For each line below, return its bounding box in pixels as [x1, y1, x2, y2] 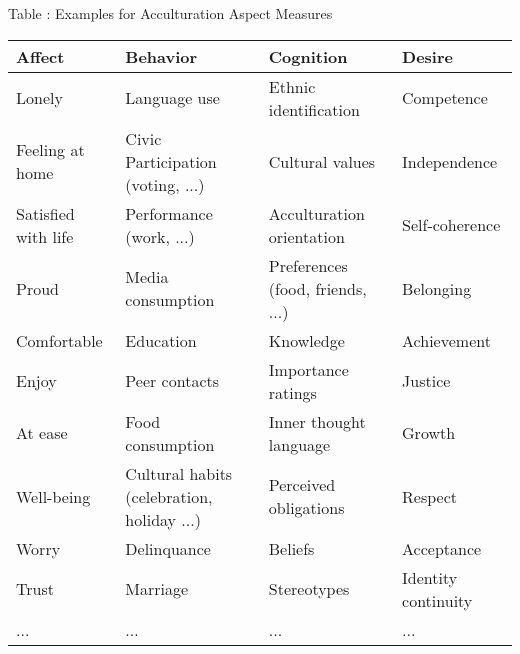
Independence [402, 149, 498, 173]
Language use [125, 86, 220, 110]
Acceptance [402, 536, 482, 560]
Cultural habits [125, 461, 233, 485]
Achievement [402, 328, 491, 352]
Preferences [268, 253, 348, 277]
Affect [16, 44, 65, 68]
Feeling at [16, 138, 85, 162]
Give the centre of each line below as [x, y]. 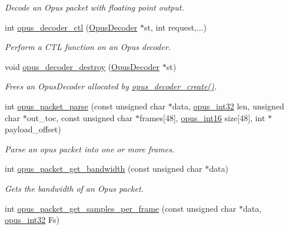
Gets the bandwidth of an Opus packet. [74, 188]
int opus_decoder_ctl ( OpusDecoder [71, 27]
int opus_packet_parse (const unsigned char [85, 106]
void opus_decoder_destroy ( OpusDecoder [82, 66]
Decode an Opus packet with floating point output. [94, 7]
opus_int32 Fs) [32, 220]
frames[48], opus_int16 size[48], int [202, 117]
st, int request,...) [175, 27]
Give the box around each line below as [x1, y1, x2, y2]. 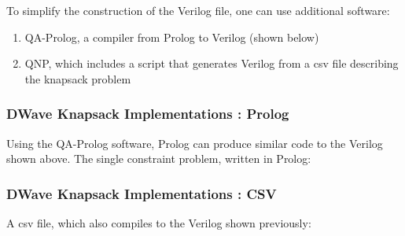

*What you should do:*
Where the line containing "Feeling at [16, 138, 85, 162]" appears, begin writing out the lines word for word, and continue through the last line of the data, leaving out pictures.

*Exercise solution:*
Feeling at [16, 138, 85, 162]
Give the centre of each line below as [x, y]. 
Gets the bandwidth of an Opus packet. [74, 188]
int opus_decoder_ctl ( OpusDecoder [71, 27]
int opus_packet_parse (const unsigned char [85, 106]
void opus_decoder_destroy ( OpusDecoder [82, 66]
Decode an Opus packet with floating point output. [94, 7]
opus_int32 Fs) [32, 220]
frames[48], opus_int16 size[48], int [202, 117]
st, int request,...) [175, 27]
Give the box around each line below as [x1, y1, x2, y2]. 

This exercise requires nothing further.